Entries taken from a collection
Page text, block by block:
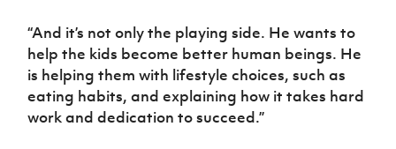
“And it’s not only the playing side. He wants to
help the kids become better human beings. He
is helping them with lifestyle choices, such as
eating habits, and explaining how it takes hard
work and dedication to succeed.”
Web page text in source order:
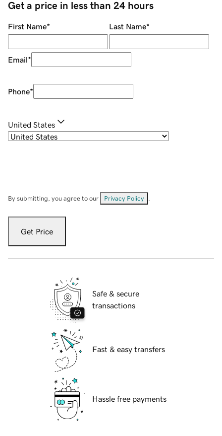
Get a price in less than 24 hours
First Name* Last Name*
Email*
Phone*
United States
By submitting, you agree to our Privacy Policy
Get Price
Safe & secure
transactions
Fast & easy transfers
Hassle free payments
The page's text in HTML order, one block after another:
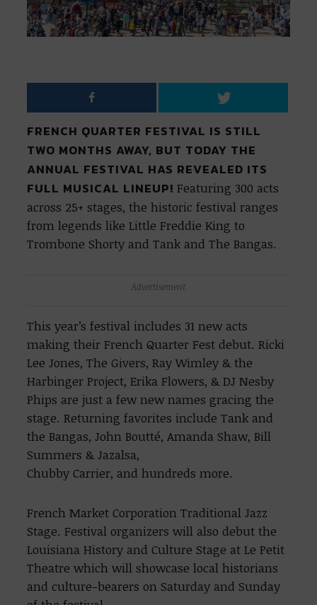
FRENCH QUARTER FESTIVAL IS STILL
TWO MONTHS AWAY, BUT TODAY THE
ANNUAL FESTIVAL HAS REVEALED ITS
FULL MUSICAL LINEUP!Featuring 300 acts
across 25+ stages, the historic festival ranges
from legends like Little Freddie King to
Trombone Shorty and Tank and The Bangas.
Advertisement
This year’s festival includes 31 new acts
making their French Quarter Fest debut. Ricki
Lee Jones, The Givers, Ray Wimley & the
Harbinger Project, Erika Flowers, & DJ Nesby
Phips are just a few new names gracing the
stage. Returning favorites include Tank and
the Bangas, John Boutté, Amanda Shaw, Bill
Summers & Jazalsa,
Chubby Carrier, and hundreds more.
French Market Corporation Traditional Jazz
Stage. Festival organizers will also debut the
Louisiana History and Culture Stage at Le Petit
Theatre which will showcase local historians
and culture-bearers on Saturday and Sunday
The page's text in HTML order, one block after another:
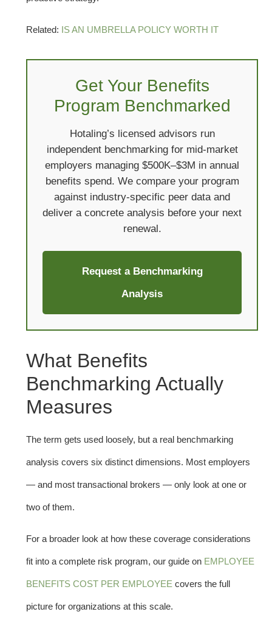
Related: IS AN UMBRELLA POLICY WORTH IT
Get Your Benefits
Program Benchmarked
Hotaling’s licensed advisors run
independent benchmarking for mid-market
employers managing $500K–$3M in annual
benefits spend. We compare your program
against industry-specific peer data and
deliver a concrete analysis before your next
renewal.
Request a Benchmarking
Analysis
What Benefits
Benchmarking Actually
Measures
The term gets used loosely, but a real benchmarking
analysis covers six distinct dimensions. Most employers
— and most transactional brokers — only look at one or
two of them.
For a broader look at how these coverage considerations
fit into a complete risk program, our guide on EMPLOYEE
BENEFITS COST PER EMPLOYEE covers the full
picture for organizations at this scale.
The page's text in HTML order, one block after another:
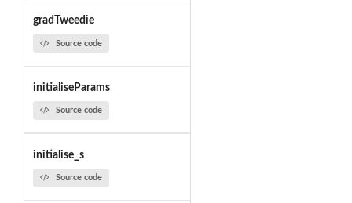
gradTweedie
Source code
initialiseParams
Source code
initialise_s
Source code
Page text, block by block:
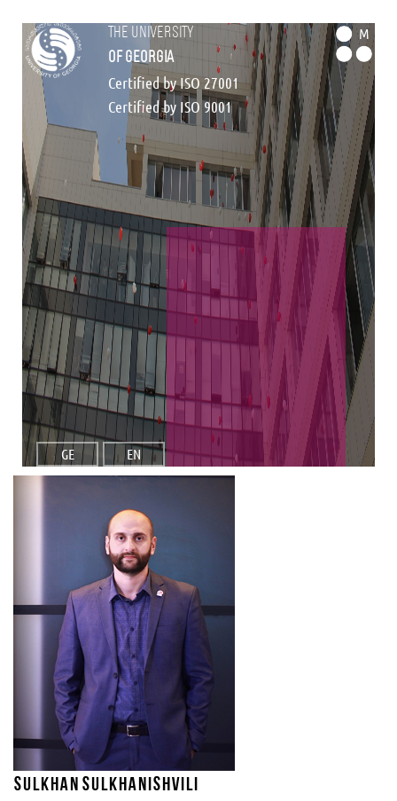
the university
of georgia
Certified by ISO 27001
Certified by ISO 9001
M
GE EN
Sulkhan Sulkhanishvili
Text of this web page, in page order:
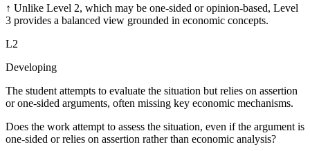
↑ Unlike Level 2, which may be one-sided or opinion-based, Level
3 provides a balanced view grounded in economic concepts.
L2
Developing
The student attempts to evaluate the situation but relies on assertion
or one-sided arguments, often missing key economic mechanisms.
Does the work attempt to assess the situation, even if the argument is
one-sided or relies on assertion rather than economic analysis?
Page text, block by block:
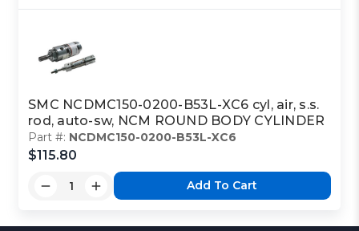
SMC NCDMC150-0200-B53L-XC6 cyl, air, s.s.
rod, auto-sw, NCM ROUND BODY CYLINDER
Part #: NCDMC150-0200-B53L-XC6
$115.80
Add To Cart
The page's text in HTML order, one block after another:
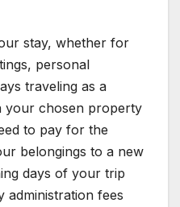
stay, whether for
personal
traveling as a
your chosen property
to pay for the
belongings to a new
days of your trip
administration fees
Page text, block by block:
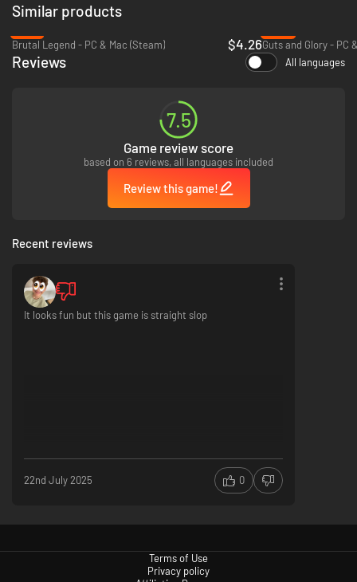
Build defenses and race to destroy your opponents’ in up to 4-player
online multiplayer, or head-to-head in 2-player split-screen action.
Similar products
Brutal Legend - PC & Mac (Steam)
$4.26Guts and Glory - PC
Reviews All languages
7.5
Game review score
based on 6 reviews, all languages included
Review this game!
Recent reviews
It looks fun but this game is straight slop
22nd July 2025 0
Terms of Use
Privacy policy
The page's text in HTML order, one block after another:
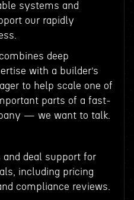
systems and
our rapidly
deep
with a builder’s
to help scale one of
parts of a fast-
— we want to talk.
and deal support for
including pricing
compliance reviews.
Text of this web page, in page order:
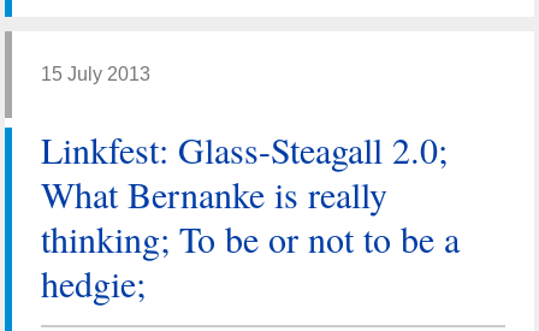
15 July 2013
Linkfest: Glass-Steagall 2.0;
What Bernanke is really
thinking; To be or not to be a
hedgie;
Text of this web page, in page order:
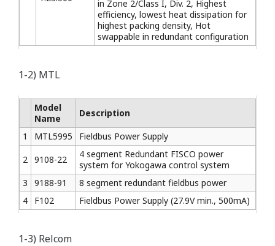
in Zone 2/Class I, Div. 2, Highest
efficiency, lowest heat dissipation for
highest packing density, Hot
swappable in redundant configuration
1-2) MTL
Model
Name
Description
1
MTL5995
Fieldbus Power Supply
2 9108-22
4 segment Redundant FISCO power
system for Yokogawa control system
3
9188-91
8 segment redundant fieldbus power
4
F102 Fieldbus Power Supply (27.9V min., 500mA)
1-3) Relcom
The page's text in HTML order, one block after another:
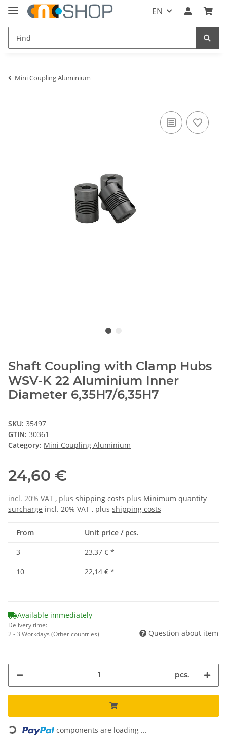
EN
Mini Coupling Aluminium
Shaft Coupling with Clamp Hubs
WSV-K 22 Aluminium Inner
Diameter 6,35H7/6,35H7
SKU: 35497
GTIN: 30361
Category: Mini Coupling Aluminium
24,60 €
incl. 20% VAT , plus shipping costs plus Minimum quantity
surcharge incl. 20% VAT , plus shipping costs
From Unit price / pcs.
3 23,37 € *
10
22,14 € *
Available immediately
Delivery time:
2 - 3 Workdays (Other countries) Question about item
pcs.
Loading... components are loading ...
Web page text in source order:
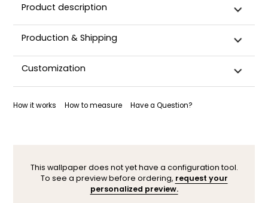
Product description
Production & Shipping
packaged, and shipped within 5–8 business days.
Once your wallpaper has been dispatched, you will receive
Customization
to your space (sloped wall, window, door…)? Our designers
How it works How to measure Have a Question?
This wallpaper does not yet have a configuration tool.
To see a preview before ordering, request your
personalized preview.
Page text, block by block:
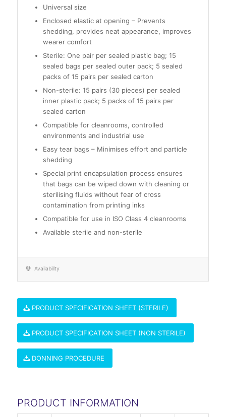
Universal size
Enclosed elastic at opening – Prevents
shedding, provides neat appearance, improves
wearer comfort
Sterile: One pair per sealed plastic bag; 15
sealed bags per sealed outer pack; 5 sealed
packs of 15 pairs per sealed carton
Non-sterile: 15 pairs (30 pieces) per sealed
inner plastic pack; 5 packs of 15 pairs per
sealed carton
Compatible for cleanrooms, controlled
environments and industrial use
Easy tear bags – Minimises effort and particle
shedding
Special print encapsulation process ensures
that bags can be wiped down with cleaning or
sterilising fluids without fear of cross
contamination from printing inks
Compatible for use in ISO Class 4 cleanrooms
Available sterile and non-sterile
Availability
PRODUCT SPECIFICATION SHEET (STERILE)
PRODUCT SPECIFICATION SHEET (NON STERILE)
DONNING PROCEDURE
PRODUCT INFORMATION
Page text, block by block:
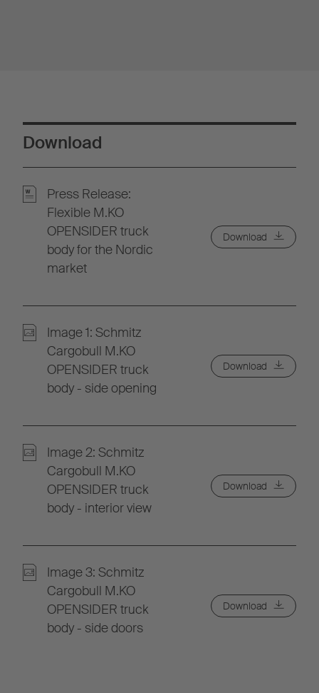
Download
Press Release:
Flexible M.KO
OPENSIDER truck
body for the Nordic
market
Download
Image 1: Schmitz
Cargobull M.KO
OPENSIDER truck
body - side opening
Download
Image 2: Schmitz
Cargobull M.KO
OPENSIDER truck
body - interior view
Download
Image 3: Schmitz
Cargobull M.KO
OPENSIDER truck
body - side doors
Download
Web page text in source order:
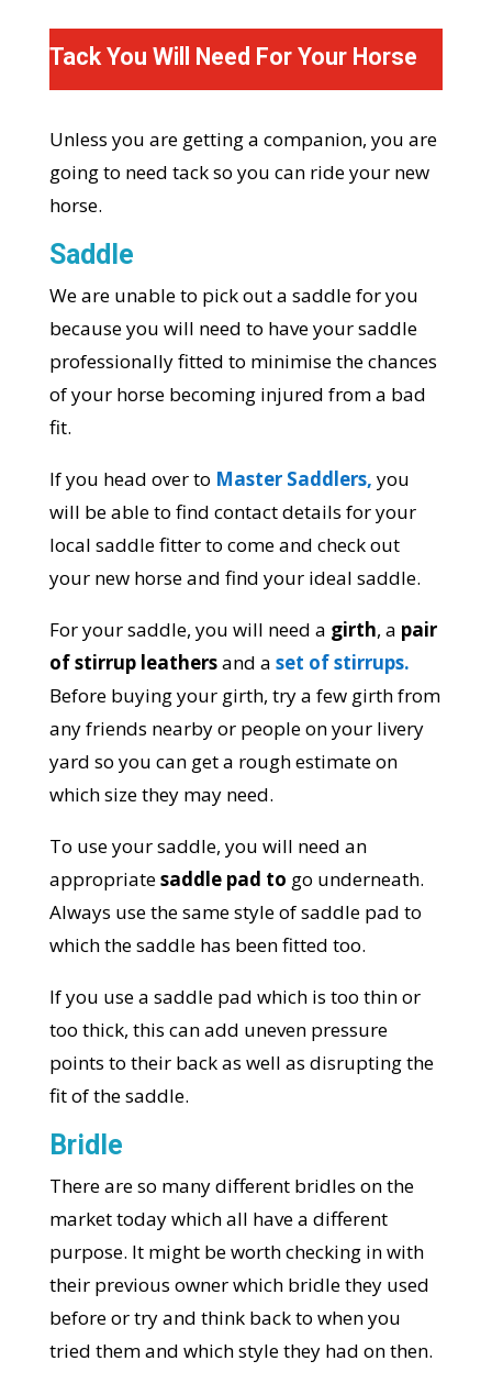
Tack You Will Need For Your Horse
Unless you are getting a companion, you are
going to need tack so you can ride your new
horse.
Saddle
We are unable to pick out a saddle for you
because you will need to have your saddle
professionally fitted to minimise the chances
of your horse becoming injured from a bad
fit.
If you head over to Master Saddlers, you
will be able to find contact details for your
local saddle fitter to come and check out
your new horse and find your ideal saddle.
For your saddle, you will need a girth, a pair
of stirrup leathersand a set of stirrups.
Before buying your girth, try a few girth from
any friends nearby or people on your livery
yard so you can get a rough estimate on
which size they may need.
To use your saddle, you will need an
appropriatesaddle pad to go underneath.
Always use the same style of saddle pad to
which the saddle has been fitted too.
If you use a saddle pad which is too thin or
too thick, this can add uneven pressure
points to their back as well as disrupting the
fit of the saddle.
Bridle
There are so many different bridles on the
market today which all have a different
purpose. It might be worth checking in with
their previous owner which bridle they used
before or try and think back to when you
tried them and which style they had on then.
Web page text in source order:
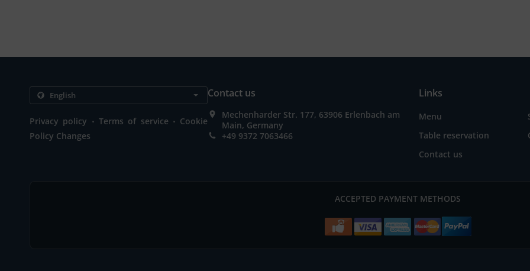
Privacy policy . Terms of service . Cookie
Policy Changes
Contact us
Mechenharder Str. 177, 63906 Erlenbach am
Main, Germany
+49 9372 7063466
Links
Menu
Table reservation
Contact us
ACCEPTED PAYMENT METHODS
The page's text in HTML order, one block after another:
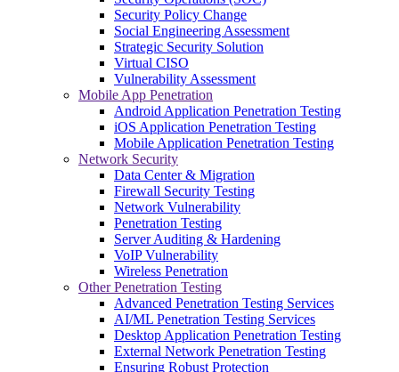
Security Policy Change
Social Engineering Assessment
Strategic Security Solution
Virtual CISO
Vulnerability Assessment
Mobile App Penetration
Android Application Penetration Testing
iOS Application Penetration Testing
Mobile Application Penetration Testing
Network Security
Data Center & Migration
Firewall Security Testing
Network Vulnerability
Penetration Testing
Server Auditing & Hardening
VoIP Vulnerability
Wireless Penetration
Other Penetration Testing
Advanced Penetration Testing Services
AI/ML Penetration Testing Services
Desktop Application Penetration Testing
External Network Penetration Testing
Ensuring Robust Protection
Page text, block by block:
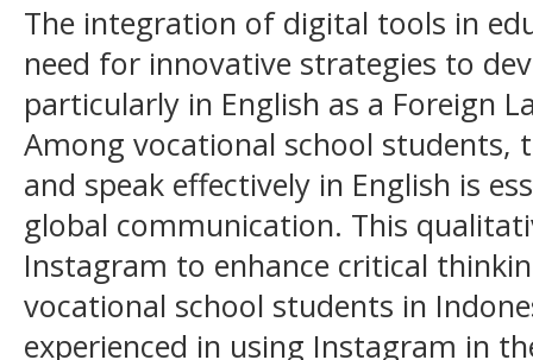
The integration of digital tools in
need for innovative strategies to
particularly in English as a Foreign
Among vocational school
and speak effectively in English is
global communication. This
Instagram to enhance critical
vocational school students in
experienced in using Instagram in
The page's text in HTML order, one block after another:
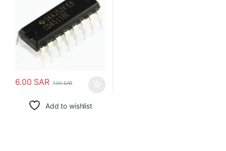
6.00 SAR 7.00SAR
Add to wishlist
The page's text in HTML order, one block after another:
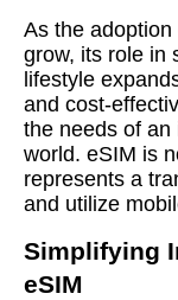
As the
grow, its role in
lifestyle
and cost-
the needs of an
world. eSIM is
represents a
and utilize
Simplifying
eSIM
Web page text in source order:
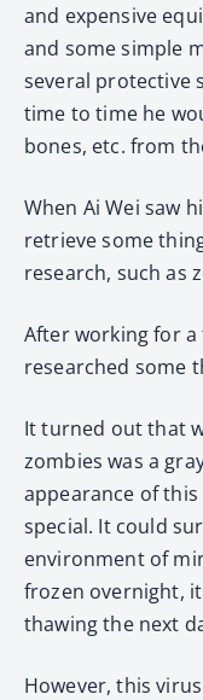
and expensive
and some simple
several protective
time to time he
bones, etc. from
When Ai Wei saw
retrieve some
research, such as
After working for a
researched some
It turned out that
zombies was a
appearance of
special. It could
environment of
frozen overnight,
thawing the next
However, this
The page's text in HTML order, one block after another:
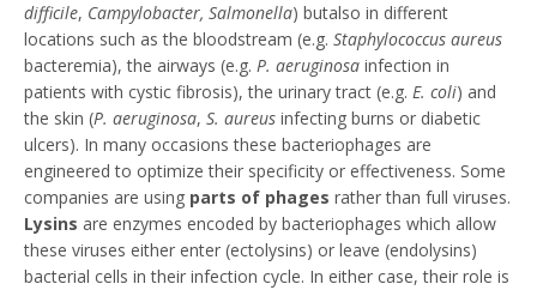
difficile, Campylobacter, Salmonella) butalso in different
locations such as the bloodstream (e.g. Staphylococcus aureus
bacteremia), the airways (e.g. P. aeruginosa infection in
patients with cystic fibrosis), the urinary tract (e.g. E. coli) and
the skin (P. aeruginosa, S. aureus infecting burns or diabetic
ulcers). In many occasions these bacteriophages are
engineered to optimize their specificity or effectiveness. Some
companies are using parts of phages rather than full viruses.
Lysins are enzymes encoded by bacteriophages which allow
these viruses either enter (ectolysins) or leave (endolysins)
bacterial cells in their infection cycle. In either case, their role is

- **WHAT NEEDS TO BE DONE**:
If a line above holds the string "Security", return it as it stands.

- **SOLUTION TO THIS TASK**:
Security Policy Change
Strategic Security Solution
Network Security
Firewall Security Testing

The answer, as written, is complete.